** INFORMATION SUPPLIED **
--

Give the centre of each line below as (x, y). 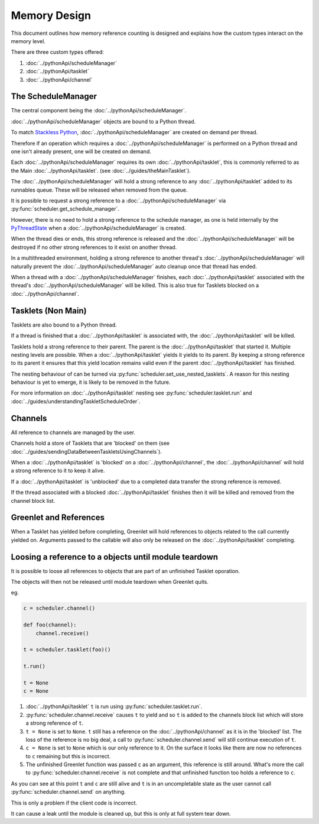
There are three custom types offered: (58, 52)
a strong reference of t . (55, 723)
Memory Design (51, 15)
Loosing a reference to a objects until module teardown (115, 557)
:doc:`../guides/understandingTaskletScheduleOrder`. (76, 401)
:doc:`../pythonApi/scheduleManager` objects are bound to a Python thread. (103, 121)
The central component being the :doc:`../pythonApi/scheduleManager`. (99, 111)
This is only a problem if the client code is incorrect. (74, 803)
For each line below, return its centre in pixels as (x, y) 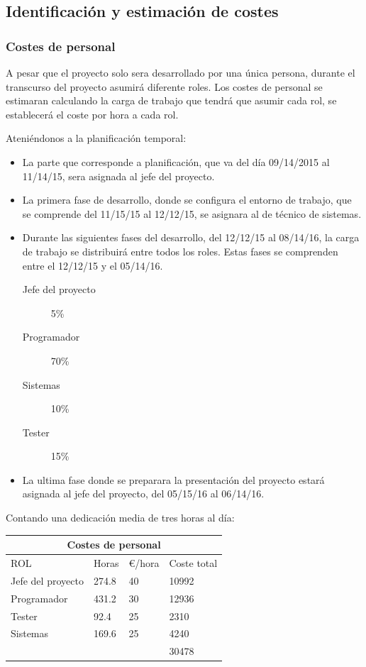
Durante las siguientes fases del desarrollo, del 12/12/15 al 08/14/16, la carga (191, 237)
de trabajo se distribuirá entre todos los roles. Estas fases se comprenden (180, 251)
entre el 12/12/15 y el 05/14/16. (93, 265)
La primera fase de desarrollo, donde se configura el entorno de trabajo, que (187, 200)
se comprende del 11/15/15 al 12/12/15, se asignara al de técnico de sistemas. (192, 213)
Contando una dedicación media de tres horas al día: (120, 518)
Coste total (193, 563)
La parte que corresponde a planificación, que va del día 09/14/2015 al (176, 161)
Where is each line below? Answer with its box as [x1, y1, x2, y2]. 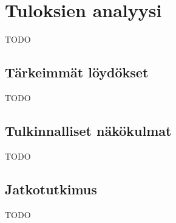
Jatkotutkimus [5, 179, 97, 198]
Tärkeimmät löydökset [5, 63, 149, 82]
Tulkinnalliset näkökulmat [5, 121, 172, 140]

--

** WHAT YOU NEED TO DO **
Wherever the word "pythonApi" turns up in the records above, copy the line that holds it.

** SOLVED EXERCISE **
:doc:`../pythonApi/scheduleManager` objects are bound to a Python thread. (103, 121)
The central component being the :doc:`../pythonApi/scheduleManager`. (99, 111)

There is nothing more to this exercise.